En la primavera renuncié a mi trabajo. - Fui productor de noticias en uno de los canales de televisión centrales - y antes de continuar con la búsqueda de uno nuevo, planeaba tomarme un descanso. Por supuesto, entonces no asumí que este "peredykh" se prolongaría durante dos meses en Italia: todo resultó muy espontáneamente.

El poder de las decisiones espontáneas.

Recordé que en febrero, un amigo me envió un enlace al sitio web de un centro de yoga en los lagos italianos y decidió explorar el tema.

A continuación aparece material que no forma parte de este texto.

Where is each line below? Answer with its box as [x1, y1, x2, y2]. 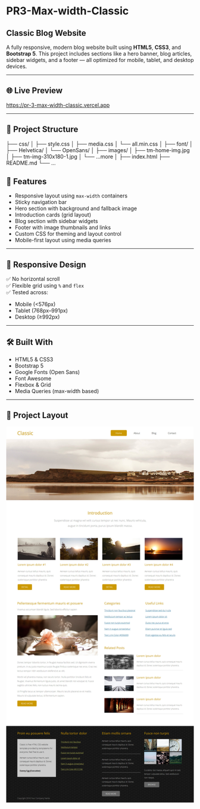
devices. [6, 63, 27, 70]
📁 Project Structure [6, 124, 79, 135]
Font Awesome [14, 375, 52, 382]
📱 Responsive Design [6, 260, 86, 270]
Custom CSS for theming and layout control [14, 230, 122, 237]
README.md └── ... [6, 159, 56, 166]
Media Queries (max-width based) [14, 388, 99, 395]
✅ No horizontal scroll [6, 276, 60, 283]
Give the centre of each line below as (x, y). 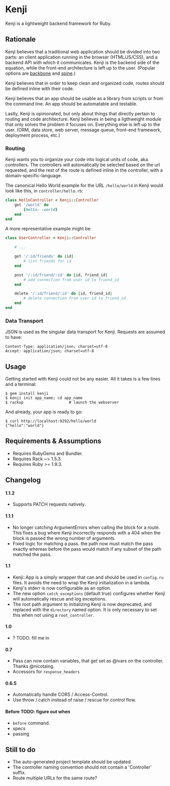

Los organizadores se ofrecieron a completar un cuestionario y convertirse en voluntarios en su centro por un mes o solo tres. Solo leí sobre programas de voluntariado, pero con respecto a mí mismo no lo tomé en serio. Ninguno de mis amigos y conocidos hizo algo como esto, no era de quién inspirar. Pero las coordenadas fueron claramente establecidas por la mía: una vez enseñé italiano y todo iba a mejorar, pero sin el yoga, no había imaginado mi vida por mucho tiempo. Fue agradable hablar italiano y practicar yoga en las estribaciones de los Alpes.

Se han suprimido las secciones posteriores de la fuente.